## Problem to solve
Using the entries below, copy exactly each line from the line with "v2ray节点: 89 (14, 30, 49, 37)" up to and including the line with "WARNING Bad Request: /api/v1/auth/wechat/login/", with every picture left out.

Information given: Begin

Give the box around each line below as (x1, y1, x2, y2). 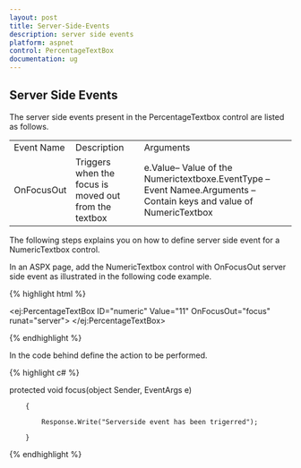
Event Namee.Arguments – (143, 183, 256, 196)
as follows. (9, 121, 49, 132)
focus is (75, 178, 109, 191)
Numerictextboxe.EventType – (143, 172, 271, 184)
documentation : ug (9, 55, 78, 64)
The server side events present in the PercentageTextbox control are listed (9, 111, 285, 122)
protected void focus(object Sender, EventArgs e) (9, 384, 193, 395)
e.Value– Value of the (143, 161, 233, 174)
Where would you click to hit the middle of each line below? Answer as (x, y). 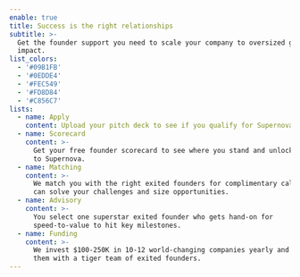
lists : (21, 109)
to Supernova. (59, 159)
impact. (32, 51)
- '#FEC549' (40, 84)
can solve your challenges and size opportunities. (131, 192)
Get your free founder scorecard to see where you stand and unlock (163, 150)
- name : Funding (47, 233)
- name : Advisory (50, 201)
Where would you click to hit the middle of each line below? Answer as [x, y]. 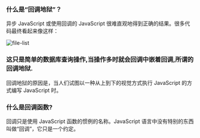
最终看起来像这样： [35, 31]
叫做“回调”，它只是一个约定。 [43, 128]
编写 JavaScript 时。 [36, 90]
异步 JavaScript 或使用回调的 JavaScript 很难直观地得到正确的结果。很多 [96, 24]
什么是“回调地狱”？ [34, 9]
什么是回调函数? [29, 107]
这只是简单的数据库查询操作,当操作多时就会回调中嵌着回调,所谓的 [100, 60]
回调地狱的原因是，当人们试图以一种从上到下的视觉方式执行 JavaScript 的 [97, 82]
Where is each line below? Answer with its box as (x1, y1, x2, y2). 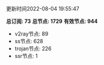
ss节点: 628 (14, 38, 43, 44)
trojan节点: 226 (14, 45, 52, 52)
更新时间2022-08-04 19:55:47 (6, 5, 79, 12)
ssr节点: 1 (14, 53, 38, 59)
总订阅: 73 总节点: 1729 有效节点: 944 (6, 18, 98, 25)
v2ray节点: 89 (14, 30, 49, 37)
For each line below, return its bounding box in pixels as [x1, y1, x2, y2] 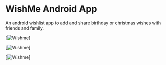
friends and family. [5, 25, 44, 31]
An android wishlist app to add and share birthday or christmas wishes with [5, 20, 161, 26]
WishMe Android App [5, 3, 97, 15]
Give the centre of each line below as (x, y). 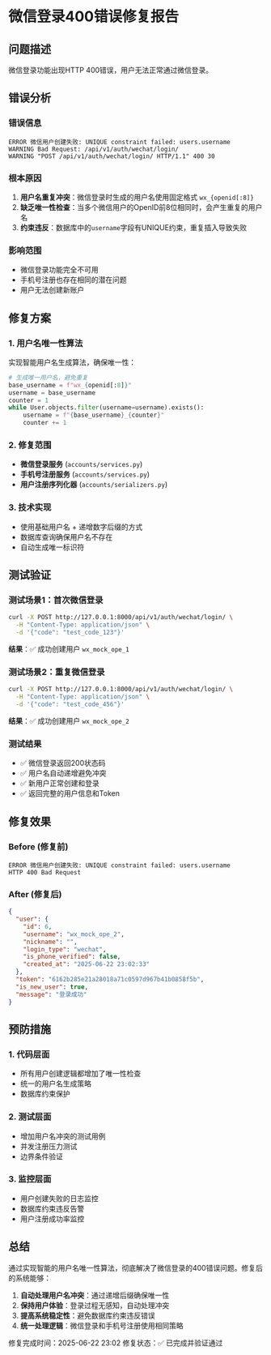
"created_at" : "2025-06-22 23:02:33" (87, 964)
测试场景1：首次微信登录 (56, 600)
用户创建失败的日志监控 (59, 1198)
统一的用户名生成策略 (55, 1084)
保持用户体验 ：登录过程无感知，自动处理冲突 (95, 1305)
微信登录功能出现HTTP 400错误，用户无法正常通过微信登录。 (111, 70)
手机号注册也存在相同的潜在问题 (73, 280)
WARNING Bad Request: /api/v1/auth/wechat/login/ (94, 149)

Information given: End
Information given: Begin

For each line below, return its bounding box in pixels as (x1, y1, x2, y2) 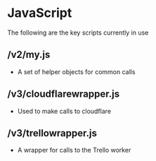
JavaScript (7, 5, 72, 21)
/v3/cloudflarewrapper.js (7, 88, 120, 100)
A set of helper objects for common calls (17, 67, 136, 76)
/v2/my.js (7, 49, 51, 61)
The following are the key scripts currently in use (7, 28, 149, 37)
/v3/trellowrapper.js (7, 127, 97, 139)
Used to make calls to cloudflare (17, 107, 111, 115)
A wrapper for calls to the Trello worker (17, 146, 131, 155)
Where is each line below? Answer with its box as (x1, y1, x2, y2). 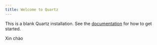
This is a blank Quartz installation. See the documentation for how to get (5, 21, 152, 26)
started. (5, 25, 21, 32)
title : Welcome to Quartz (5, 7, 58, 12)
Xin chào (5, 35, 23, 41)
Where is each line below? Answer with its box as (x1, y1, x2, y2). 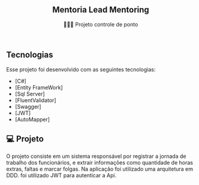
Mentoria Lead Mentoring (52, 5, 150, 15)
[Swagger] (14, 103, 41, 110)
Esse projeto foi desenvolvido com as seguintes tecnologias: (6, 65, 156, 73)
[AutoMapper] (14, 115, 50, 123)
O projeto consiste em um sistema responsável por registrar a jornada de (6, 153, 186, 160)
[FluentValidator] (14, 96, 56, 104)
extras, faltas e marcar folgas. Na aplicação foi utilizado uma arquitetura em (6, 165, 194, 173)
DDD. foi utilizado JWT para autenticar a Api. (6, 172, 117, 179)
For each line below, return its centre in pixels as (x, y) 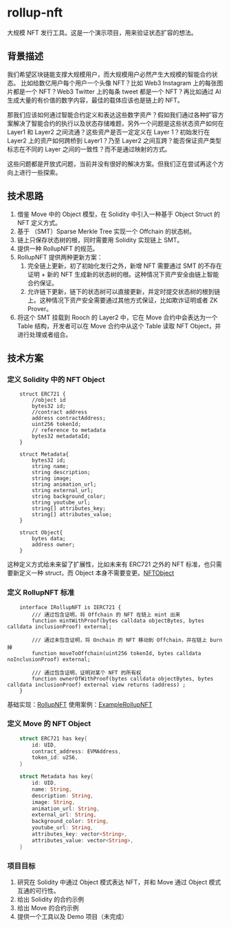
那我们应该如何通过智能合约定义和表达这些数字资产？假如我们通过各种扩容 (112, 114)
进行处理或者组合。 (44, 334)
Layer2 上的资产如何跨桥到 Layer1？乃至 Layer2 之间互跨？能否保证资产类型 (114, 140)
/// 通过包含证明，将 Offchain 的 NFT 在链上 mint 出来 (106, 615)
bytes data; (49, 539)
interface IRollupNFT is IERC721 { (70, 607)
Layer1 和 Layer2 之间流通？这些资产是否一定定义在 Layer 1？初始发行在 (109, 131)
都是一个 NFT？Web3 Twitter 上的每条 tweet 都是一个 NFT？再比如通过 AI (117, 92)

Information given: End
Information given: Begin

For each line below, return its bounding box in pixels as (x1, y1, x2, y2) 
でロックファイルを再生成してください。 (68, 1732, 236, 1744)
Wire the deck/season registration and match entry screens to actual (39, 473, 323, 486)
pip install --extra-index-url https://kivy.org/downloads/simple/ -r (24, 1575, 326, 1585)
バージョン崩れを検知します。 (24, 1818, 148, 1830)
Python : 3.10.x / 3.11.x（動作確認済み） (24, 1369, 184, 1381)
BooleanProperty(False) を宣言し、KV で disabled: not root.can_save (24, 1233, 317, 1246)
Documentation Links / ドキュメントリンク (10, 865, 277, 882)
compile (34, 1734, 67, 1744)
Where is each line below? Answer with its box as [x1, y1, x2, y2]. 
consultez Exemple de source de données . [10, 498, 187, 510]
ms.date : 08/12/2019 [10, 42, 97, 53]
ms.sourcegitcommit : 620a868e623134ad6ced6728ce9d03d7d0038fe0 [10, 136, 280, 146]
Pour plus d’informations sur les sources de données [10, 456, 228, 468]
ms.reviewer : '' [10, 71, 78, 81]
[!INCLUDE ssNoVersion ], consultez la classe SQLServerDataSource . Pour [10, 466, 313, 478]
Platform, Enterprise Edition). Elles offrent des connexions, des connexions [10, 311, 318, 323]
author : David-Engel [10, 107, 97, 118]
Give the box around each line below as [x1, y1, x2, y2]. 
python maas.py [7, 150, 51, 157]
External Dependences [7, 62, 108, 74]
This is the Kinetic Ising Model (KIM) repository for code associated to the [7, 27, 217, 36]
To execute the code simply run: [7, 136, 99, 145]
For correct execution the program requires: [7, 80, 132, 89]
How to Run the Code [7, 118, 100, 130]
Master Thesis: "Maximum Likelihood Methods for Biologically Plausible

Information given: End

## Result below
v2ray节点: 89 (14, 30, 49, 37)
For each line below, return its bounding box in pixels as [x1, y1, x2, y2] 
friends and family. [5, 25, 44, 31]
An android wishlist app to add and share birthday or christmas wishes with [5, 20, 161, 26]
WishMe Android App [5, 3, 97, 15]
Give the centre of each line below as (x, y). 
"created_at" : "2025-06-22 23:02:33" (87, 964)
测试场景1：首次微信登录 (56, 600)
用户创建失败的日志监控 (59, 1198)
统一的用户名生成策略 (55, 1084)
保持用户体验 ：登录过程无感知，自动处理冲突 (95, 1305)
微信登录功能出现HTTP 400错误，用户无法正常通过微信登录。 (111, 70)
手机号注册也存在相同的潜在问题 (73, 280)
WARNING Bad Request: /api/v1/auth/wechat/login/ (94, 149)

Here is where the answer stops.